§ **Problem to work on**:
Pictures aside, repeat all the entries below exactly as they appear.

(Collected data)

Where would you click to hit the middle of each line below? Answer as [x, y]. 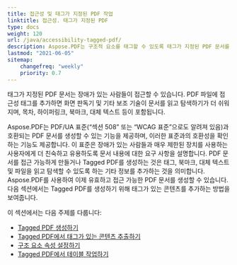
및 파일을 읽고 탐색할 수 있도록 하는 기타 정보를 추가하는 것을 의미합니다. [106, 171]
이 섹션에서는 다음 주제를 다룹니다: [54, 212]
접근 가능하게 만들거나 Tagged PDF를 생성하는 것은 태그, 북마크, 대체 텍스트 [125, 162]
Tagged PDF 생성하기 [48, 228]
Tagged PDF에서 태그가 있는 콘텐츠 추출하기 [79, 236]
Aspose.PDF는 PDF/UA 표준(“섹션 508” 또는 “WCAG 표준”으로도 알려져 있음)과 [118, 126]
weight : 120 [25, 34]
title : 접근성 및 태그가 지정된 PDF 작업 [60, 14]
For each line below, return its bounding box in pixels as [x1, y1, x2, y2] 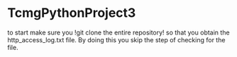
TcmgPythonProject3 [7, 5, 136, 21]
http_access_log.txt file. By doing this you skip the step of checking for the [7, 35, 226, 44]
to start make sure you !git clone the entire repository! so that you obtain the [7, 28, 230, 37]
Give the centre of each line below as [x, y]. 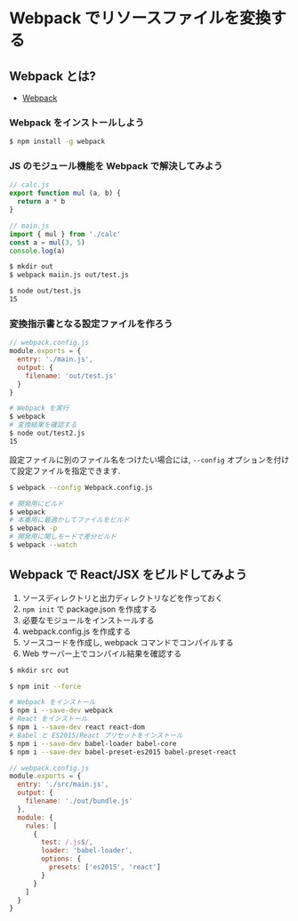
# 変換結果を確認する [43, 425]
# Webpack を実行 [39, 408]
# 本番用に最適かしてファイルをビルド [70, 520]
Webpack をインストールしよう [77, 123]
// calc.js [29, 185]
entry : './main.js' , [55, 360]
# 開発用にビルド [36, 503]
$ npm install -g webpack [57, 142]
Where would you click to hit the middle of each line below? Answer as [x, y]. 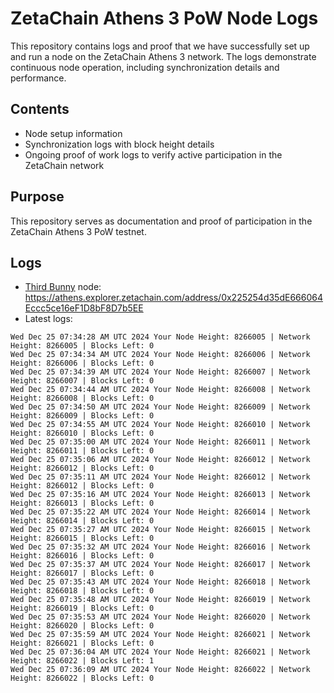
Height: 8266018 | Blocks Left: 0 [82, 591]
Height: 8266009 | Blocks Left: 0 [82, 416]
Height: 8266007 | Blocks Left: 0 [82, 381]
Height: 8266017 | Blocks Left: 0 [82, 573]
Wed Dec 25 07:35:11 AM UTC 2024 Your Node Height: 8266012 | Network [160, 477]
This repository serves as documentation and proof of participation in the [161, 221]
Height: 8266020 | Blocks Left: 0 [82, 626]
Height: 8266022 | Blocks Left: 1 [82, 661]
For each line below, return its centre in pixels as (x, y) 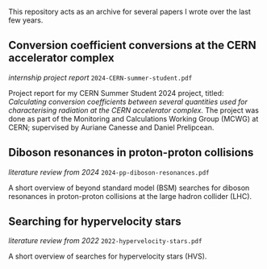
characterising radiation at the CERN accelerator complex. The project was (134, 110)
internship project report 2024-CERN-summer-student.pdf (100, 77)
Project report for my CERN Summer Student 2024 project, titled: (116, 93)
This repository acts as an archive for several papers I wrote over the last (130, 12)
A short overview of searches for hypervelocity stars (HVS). (108, 256)
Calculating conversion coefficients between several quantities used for (128, 101)
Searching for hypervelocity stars (95, 222)
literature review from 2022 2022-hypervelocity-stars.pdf (105, 241)
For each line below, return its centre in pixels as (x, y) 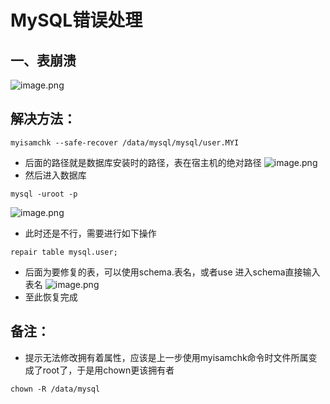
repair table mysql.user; (64, 252)
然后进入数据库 (55, 175)
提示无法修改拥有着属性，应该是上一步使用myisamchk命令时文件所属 (166, 357)
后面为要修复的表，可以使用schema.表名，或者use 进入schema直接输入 (172, 272)
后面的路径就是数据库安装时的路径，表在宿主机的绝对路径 (143, 162)
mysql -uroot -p (44, 194)
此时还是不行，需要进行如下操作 (90, 233)
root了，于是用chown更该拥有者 (108, 370)

§ **Task output**:
Where would you click to hit the middle of each line below? Answer as [x, y]. 
및 파일을 읽고 탐색할 수 있도록 하는 기타 정보를 추가하는 것을 의미합니다. [106, 171]
이 섹션에서는 다음 주제를 다룹니다: [54, 212]
접근 가능하게 만들거나 Tagged PDF를 생성하는 것은 태그, 북마크, 대체 텍스트 [125, 162]
Tagged PDF 생성하기 [48, 228]
Tagged PDF에서 태그가 있는 콘텐츠 추출하기 [79, 236]
Aspose.PDF는 PDF/UA 표준(“섹션 508” 또는 “WCAG 표준”으로도 알려져 있음)과 [118, 126]
weight : 120 [25, 34]
title : 접근성 및 태그가 지정된 PDF 작업 [60, 14]
For each line below, return its bounding box in pixels as [x1, y1, x2, y2] 
TcmgPythonProject3 [7, 5, 136, 21]
http_access_log.txt file. By doing this you skip the step of checking for the [7, 35, 226, 44]
to start make sure you !git clone the entire repository! so that you obtain the [7, 28, 230, 37]
Give the centre of each line below as [x, y]. 
# 変換結果を確認する [43, 425]
# Webpack を実行 [39, 408]
# 本番用に最適かしてファイルをビルド [70, 520]
Webpack をインストールしよう [77, 123]
// calc.js [29, 185]
entry : './main.js' , [55, 360]
# 開発用にビルド [36, 503]
$ npm install -g webpack [57, 142]
Where would you click to hit the middle of each line below? Answer as [x, y]. 
Height: 8266018 | Blocks Left: 0 [82, 591]
Height: 8266009 | Blocks Left: 0 [82, 416]
Height: 8266007 | Blocks Left: 0 [82, 381]
Height: 8266017 | Blocks Left: 0 [82, 573]
Wed Dec 25 07:35:11 AM UTC 2024 Your Node Height: 8266012 | Network [160, 477]
This repository serves as documentation and proof of participation in the [161, 221]
Height: 8266020 | Blocks Left: 0 [82, 626]
Height: 8266022 | Blocks Left: 1 [82, 661]
For each line below, return its centre in pixels as (x, y) 
characterising radiation at the CERN accelerator complex. The project was (134, 110)
internship project report 2024-CERN-summer-student.pdf (100, 77)
Project report for my CERN Summer Student 2024 project, titled: (116, 93)
This repository acts as an archive for several papers I wrote over the last (130, 12)
A short overview of searches for hypervelocity stars (HVS). (108, 256)
Calculating conversion coefficients between several quantities used for (128, 101)
Searching for hypervelocity stars (95, 222)
literature review from 2022 2022-hypervelocity-stars.pdf (105, 241)
For each line below, return its centre in pixels as (x, y) 
repair table mysql.user; (64, 252)
然后进入数据库 (55, 175)
提示无法修改拥有着属性，应该是上一步使用myisamchk命令时文件所属 (166, 357)
后面为要修复的表，可以使用schema.表名，或者use 进入schema直接输入 (172, 272)
后面的路径就是数据库安装时的路径，表在宿主机的绝对路径 (143, 162)
mysql -uroot -p (44, 194)
此时还是不行，需要进行如下操作 (90, 233)
root了，于是用chown更该拥有者 (108, 370)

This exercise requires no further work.